## Problem requirements
Only the number is needed: how many lines of the records include "Einführung"?

___

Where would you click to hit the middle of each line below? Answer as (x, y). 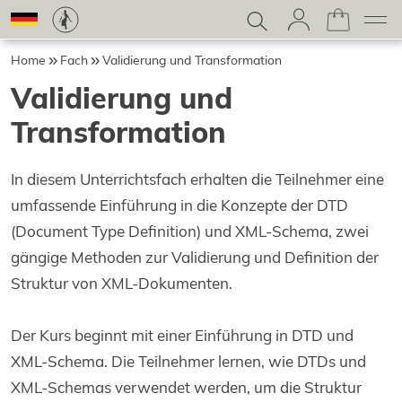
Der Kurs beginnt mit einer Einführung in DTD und (182, 336)
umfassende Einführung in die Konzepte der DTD (179, 205)
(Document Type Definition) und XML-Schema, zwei (190, 232)
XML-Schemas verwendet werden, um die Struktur (186, 388)
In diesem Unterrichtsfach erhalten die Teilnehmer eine (197, 179)
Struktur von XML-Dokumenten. (122, 284)
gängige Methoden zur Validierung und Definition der (195, 258)
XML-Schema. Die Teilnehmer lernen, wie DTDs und (188, 362)

___

## The answer
2